Records excerpted from a collection:
====
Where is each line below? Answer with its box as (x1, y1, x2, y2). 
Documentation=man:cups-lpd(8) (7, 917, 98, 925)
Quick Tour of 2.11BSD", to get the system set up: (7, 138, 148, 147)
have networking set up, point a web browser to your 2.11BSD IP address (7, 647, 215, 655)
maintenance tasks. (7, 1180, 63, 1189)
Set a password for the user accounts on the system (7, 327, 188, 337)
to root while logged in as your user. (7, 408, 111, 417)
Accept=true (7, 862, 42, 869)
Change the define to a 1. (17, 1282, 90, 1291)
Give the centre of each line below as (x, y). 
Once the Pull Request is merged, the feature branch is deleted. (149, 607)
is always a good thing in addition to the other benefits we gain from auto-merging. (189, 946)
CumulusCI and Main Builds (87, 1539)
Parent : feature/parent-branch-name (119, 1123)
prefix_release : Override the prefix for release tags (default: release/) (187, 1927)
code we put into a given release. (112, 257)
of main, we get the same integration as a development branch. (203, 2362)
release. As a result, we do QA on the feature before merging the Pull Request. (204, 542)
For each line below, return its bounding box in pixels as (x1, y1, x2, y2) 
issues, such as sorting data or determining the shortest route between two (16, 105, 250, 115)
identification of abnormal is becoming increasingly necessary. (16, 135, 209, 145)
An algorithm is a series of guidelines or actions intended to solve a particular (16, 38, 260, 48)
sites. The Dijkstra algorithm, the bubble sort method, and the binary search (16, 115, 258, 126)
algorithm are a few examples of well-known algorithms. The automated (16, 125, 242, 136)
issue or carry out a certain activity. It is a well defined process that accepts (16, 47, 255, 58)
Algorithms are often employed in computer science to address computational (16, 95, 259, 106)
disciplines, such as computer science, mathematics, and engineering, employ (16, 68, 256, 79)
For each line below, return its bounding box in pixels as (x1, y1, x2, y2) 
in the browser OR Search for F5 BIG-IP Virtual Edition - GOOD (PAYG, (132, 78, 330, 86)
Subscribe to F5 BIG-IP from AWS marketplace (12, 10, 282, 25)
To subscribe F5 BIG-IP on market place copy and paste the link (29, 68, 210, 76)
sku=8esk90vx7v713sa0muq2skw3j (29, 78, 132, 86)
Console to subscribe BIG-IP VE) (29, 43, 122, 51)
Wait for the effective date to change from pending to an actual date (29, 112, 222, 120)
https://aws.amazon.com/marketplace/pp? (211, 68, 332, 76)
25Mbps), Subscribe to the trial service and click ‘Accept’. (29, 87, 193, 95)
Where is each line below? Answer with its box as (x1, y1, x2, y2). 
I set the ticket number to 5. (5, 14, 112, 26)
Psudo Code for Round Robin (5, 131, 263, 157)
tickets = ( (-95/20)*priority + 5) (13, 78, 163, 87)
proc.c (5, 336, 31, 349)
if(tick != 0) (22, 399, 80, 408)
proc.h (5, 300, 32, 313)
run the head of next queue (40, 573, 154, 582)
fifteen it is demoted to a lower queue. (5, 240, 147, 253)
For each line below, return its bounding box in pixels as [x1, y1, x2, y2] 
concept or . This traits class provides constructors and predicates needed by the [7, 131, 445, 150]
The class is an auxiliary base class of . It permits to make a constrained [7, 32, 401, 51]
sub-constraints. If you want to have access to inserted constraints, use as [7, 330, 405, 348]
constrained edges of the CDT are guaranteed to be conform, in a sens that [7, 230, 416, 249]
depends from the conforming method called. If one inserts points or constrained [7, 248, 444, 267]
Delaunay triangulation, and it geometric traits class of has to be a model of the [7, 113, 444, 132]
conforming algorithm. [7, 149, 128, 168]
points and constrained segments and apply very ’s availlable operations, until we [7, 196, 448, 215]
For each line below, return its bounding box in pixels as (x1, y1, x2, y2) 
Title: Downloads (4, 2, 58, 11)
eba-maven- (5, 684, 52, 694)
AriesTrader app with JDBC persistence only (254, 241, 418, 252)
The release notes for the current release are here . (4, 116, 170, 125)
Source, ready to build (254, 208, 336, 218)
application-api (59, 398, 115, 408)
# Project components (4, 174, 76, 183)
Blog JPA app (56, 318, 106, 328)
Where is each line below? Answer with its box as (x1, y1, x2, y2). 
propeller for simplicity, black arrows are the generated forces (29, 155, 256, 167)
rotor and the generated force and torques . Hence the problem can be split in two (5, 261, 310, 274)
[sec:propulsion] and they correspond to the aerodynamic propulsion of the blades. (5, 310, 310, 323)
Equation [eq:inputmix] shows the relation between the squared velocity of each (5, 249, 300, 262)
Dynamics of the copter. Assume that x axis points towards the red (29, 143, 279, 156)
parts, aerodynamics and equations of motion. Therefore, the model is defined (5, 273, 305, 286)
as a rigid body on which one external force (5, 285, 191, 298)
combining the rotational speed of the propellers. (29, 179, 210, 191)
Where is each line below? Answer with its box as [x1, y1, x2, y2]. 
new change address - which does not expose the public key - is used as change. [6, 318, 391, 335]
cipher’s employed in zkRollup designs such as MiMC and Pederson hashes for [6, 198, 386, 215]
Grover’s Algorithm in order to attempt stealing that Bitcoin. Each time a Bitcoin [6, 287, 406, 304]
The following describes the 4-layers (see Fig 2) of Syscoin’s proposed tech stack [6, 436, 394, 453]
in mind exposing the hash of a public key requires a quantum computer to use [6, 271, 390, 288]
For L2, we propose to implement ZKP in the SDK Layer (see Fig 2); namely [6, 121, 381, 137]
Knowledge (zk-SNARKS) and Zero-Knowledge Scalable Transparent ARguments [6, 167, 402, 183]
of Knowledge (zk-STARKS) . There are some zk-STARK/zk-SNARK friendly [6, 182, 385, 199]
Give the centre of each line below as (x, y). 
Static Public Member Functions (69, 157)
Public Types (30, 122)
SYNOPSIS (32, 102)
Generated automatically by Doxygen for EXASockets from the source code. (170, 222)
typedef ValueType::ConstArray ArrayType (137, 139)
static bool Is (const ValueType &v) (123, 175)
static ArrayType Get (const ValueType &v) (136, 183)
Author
====
**Exercise goal**. Output the data exactly, so that every line matches the original.

**Result of this exercise**.
Where is each line below? Answer with its box as (x1, y1, x2, y2). 
Documentation=man:cups-lpd(8) (7, 917, 98, 925)
Quick Tour of 2.11BSD", to get the system set up: (7, 138, 148, 147)
have networking set up, point a web browser to your 2.11BSD IP address (7, 647, 215, 655)
maintenance tasks. (7, 1180, 63, 1189)
Set a password for the user accounts on the system (7, 327, 188, 337)
to root while logged in as your user. (7, 408, 111, 417)
Accept=true (7, 862, 42, 869)
Change the define to a 1. (17, 1282, 90, 1291)
Give the centre of each line below as (x, y). 
Once the Pull Request is merged, the feature branch is deleted. (149, 607)
is always a good thing in addition to the other benefits we gain from auto-merging. (189, 946)
CumulusCI and Main Builds (87, 1539)
Parent : feature/parent-branch-name (119, 1123)
prefix_release : Override the prefix for release tags (default: release/) (187, 1927)
code we put into a given release. (112, 257)
of main, we get the same integration as a development branch. (203, 2362)
release. As a result, we do QA on the feature before merging the Pull Request. (204, 542)
For each line below, return its bounding box in pixels as (x1, y1, x2, y2) 
issues, such as sorting data or determining the shortest route between two (16, 105, 250, 115)
identification of abnormal is becoming increasingly necessary. (16, 135, 209, 145)
An algorithm is a series of guidelines or actions intended to solve a particular (16, 38, 260, 48)
sites. The Dijkstra algorithm, the bubble sort method, and the binary search (16, 115, 258, 126)
algorithm are a few examples of well-known algorithms. The automated (16, 125, 242, 136)
issue or carry out a certain activity. It is a well defined process that accepts (16, 47, 255, 58)
Algorithms are often employed in computer science to address computational (16, 95, 259, 106)
disciplines, such as computer science, mathematics, and engineering, employ (16, 68, 256, 79)
For each line below, return its bounding box in pixels as (x1, y1, x2, y2) 
in the browser OR Search for F5 BIG-IP Virtual Edition - GOOD (PAYG, (132, 78, 330, 86)
Subscribe to F5 BIG-IP from AWS marketplace (12, 10, 282, 25)
To subscribe F5 BIG-IP on market place copy and paste the link (29, 68, 210, 76)
sku=8esk90vx7v713sa0muq2skw3j (29, 78, 132, 86)
Console to subscribe BIG-IP VE) (29, 43, 122, 51)
Wait for the effective date to change from pending to an actual date (29, 112, 222, 120)
https://aws.amazon.com/marketplace/pp? (211, 68, 332, 76)
25Mbps), Subscribe to the trial service and click ‘Accept’. (29, 87, 193, 95)
Where is each line below? Answer with its box as (x1, y1, x2, y2). 
I set the ticket number to 5. (5, 14, 112, 26)
Psudo Code for Round Robin (5, 131, 263, 157)
tickets = ( (-95/20)*priority + 5) (13, 78, 163, 87)
proc.c (5, 336, 31, 349)
if(tick != 0) (22, 399, 80, 408)
proc.h (5, 300, 32, 313)
run the head of next queue (40, 573, 154, 582)
fifteen it is demoted to a lower queue. (5, 240, 147, 253)
For each line below, return its bounding box in pixels as [x1, y1, x2, y2] 
concept or . This traits class provides constructors and predicates needed by the [7, 131, 445, 150]
The class is an auxiliary base class of . It permits to make a constrained [7, 32, 401, 51]
sub-constraints. If you want to have access to inserted constraints, use as [7, 330, 405, 348]
constrained edges of the CDT are guaranteed to be conform, in a sens that [7, 230, 416, 249]
depends from the conforming method called. If one inserts points or constrained [7, 248, 444, 267]
Delaunay triangulation, and it geometric traits class of has to be a model of the [7, 113, 444, 132]
conforming algorithm. [7, 149, 128, 168]
points and constrained segments and apply very ’s availlable operations, until we [7, 196, 448, 215]
For each line below, return its bounding box in pixels as (x1, y1, x2, y2) 
Title: Downloads (4, 2, 58, 11)
eba-maven- (5, 684, 52, 694)
AriesTrader app with JDBC persistence only (254, 241, 418, 252)
The release notes for the current release are here . (4, 116, 170, 125)
Source, ready to build (254, 208, 336, 218)
application-api (59, 398, 115, 408)
# Project components (4, 174, 76, 183)
Blog JPA app (56, 318, 106, 328)
Where is each line below? Answer with its box as (x1, y1, x2, y2). 
propeller for simplicity, black arrows are the generated forces (29, 155, 256, 167)
rotor and the generated force and torques . Hence the problem can be split in two (5, 261, 310, 274)
[sec:propulsion] and they correspond to the aerodynamic propulsion of the blades. (5, 310, 310, 323)
Equation [eq:inputmix] shows the relation between the squared velocity of each (5, 249, 300, 262)
Dynamics of the copter. Assume that x axis points towards the red (29, 143, 279, 156)
parts, aerodynamics and equations of motion. Therefore, the model is defined (5, 273, 305, 286)
as a rigid body on which one external force (5, 285, 191, 298)
combining the rotational speed of the propellers. (29, 179, 210, 191)
Where is each line below? Answer with its box as [x1, y1, x2, y2]. 
new change address - which does not expose the public key - is used as change. [6, 318, 391, 335]
cipher’s employed in zkRollup designs such as MiMC and Pederson hashes for [6, 198, 386, 215]
Grover’s Algorithm in order to attempt stealing that Bitcoin. Each time a Bitcoin [6, 287, 406, 304]
The following describes the 4-layers (see Fig 2) of Syscoin’s proposed tech stack [6, 436, 394, 453]
in mind exposing the hash of a public key requires a quantum computer to use [6, 271, 390, 288]
For L2, we propose to implement ZKP in the SDK Layer (see Fig 2); namely [6, 121, 381, 137]
Knowledge (zk-SNARKS) and Zero-Knowledge Scalable Transparent ARguments [6, 167, 402, 183]
of Knowledge (zk-STARKS) . There are some zk-STARK/zk-SNARK friendly [6, 182, 385, 199]
Give the centre of each line below as (x, y). 
Static Public Member Functions (69, 157)
Public Types (30, 122)
SYNOPSIS (32, 102)
Generated automatically by Doxygen for EXASockets from the source code. (170, 222)
typedef ValueType::ConstArray ArrayType (137, 139)
static bool Is (const ValueType &v) (123, 175)
static ArrayType Get (const ValueType &v) (136, 183)
Author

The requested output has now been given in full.